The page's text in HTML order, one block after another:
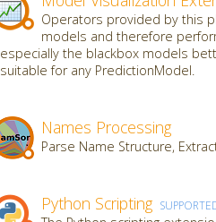
Operators provided by this
models and therefore
especially the blackbox models
suitable for any PredictionModel.
Names Processing
Parse Name Structure,
Python Scripting
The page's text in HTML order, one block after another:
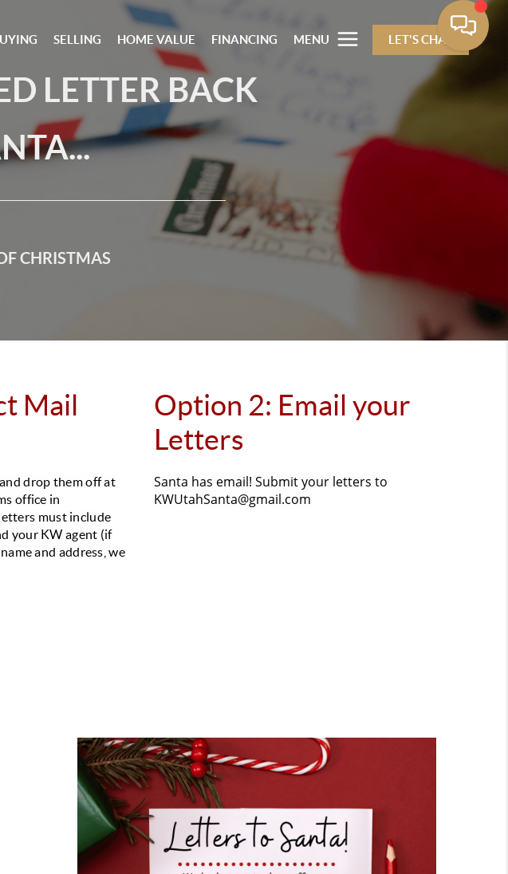
SELLING HOME VALUE FINANCING MENU LET'S CHAT
LETTER BACK
CHRISTMAS
Mail
drop them off at
office in
must include
your KW agent (if
and address, we
Option 2: Email your
Letters
Santa has email! Submit your letters to
KWUtahSanta@gmail.com
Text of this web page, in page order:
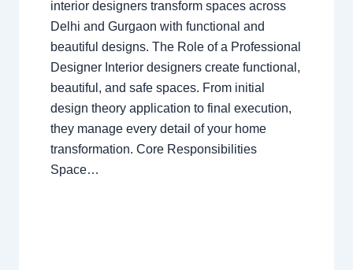
interior designers transform spaces across
Delhi and Gurgaon with functional and
beautiful designs. The Role of a Professional
Designer Interior designers create functional,
beautiful, and safe spaces. From initial
design theory application to final execution,
they manage every detail of your home
transformation. Core Responsibilities
Space…
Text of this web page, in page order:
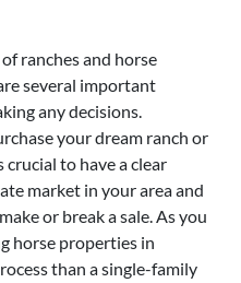
ranches and horse
several important
any decisions.
your dream ranch or
to have a clear
market in your area and
or break a sale. As you
horse properties in
than a single-family
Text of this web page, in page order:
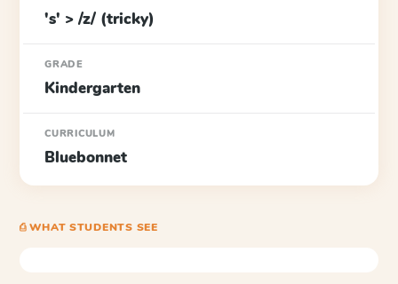
's' > /z/ (tricky)
GRADE
Kindergarten
CURRICULUM
Bluebonnet
⎙ WHAT STUDENTS SEE
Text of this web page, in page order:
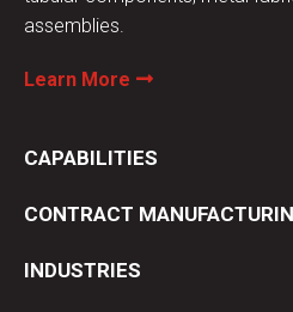
assemblies.
Learn More
CAPABILITIES
CONTRACT
INDUSTRIES
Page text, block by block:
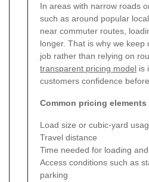
In areas with narrow roads
such as around popular
near commuter routes,
longer. That is why we keep
job rather than relying on
transparent pricing model is
customers confidence
Common pricing
Load size or cubic-yard
Travel distance
Time needed for loading
Access conditions such as
parking
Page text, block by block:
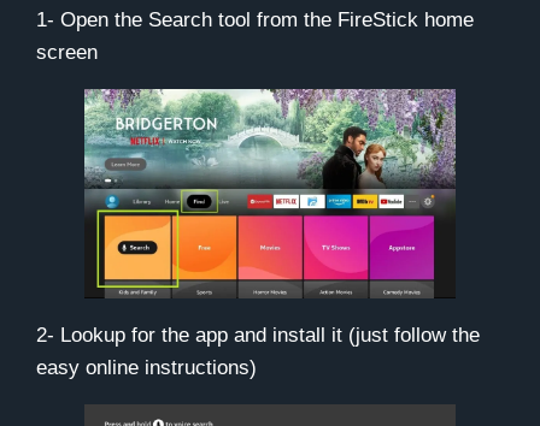
1- Open the Search tool from the FireStick home
screen
2- Lookup for the app and install it (just follow the
easy online instructions)
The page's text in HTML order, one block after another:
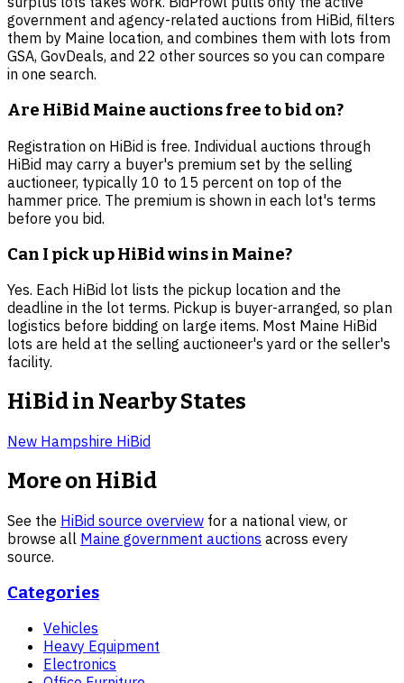
government and agency-related auctions from HiBid, filters
them by Maine location, and combines them with lots from
GSA, GovDeals, and 22 other sources so you can compare
in one search.
Are HiBid Maine auctions free to bid on?
Registration on HiBid is free. Individual auctions through
HiBid may carry a buyer's premium set by the selling
auctioneer, typically 10 to 15 percent on top of the
hammer price. The premium is shown in each lot's terms
before you bid.
Can I pick up HiBid wins in Maine?
Yes. Each HiBid lot lists the pickup location and the
deadline in the lot terms. Pickup is buyer-arranged, so plan
logistics before bidding on large items. Most Maine HiBid
lots are held at the selling auctioneer's yard or the seller's
facility.
HiBid in Nearby States
New Hampshire HiBid
More on HiBid
See the HiBid source overview for a national view, or
browse all Maine government auctions across every
source.
Categories
Vehicles
Heavy Equipment
Electronics
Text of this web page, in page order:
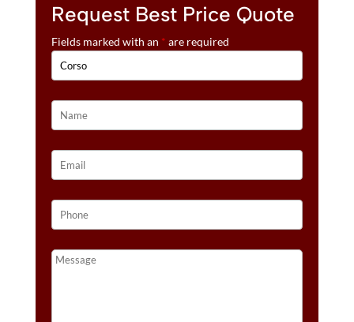
Request Best Price Quote
Fields marked with an * are required
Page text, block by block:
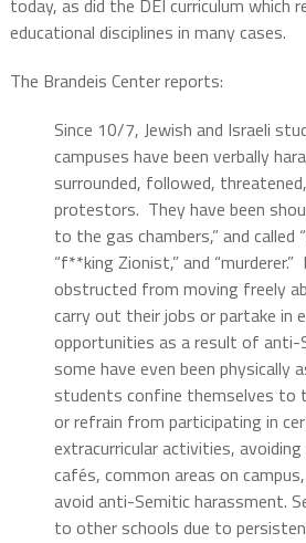
today, as did the DEI curriculum which
educational disciplines in many cases.
The Brandeis Center reports:
Since 10/7, Jewish and Israeli
campuses have been verbally
surrounded, followed,
protestors. They have been
to the gas chambers,” and called
“f**king Zionist,” and
obstructed from moving freely
carry out their jobs or partake in
opportunities as a result of anti-
some have even been physically
students confine themselves to
or refrain from participating in
extracurricular activities,
cafés, common areas on
avoid anti-Semitic harassment.
to other schools due to
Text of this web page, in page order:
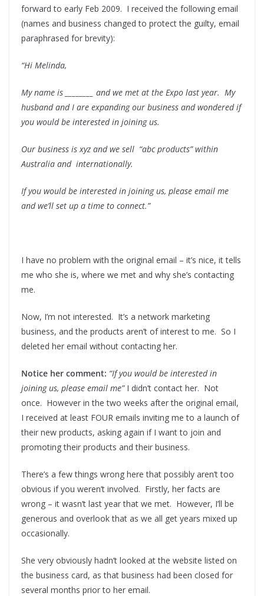
forward to early Feb 2009. I received the following email
(names and business changed to protect the guilty, email
paraphrased for brevity):
“Hi Melinda,
My name is ________ and we met at the Expo last year. My
husband and I are expanding our business and wondered if
you would be interested in joining us.
Our business is xyz and we sell “abc products” within
Australia and internationally.
If you would be interested in joining us, please email me
and we’ll set up a time to connect.”
I have no problem with the original email – it’s nice, it tells
me who she is, where we met and why she’s contacting
me.
Now, I’m not interested. It’s a network marketing
business, and the products aren’t of interest to me. So I
deleted her email without contacting her.
Notice her comment: “If you would be interested in
joining us, please email me”I didn’t contact her. Not
once. However in the two weeks after the original email,
I received at least FOUR emails inviting me to a launch of
their new products, asking again if I want to join and
promoting their products and their business.
There’s a few things wrong here that possibly aren’t too
obvious if you weren’t involved. Firstly, her facts are
wrong – it wasn’t last year that we met. However, I’ll be
generous and overlook that as we all get years mixed up
occasionally.
She very obviously hadn’t looked at the website listed on
the business card, as that business had been closed for
several months prior to her email.
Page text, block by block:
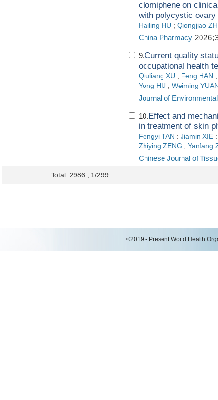
clomiphene on
with polycystic ovary
Hailing HU ; Qiongjiao
China Pharmacy
9.Current quality
occupational health
Qiuliang XU ; Feng HAN
Yong HU ; Weiming
Journal of
10.Effect and
in treatment of skin
Fengyi TAN ; Jiamin XIE
Zhiying ZENG ; Yanfang
Chinese Journal of
Total: 2986 , 1/299
©2019 - Present World Health
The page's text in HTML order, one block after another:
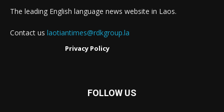
The leading English language news website in Laos.
Contact us laotiantimes@rdkgroup.la
Privacy Policy
FOLLOW US
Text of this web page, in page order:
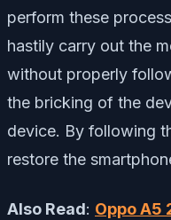
perform these
hastily carry out the
without properly
the bricking of the
device. By following
restore the
Also Read: Oppo A5
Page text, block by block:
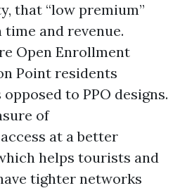
that “low premium”
time and revenue.
Open Enrollment
Point residents
to PPO designs.
of
at a better
helps tourists and
tighter networks
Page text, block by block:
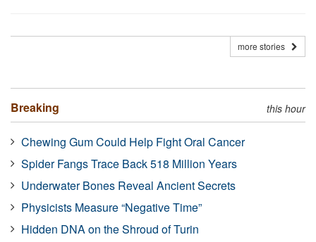
more stories
Breaking this hour
Chewing Gum Could Help Fight Oral Cancer
Spider Fangs Trace Back 518 Million Years
Underwater Bones Reveal Ancient Secrets
Physicists Measure “Negative Time”
Hidden DNA on the Shroud of Turin

□ □ □ □

__TASK__. Nothing but the lines from the one that contains "Spider Fangs Trace Back 518 Million Years" through the end of the data above should appear, each reproduced exactly.

__ANSWER BELOW__.
Spider Fangs Trace Back 518 Million Years
Underwater Bones Reveal Ancient Secrets
Physicists Measure “Negative Time”
Hidden DNA on the Shroud of Turin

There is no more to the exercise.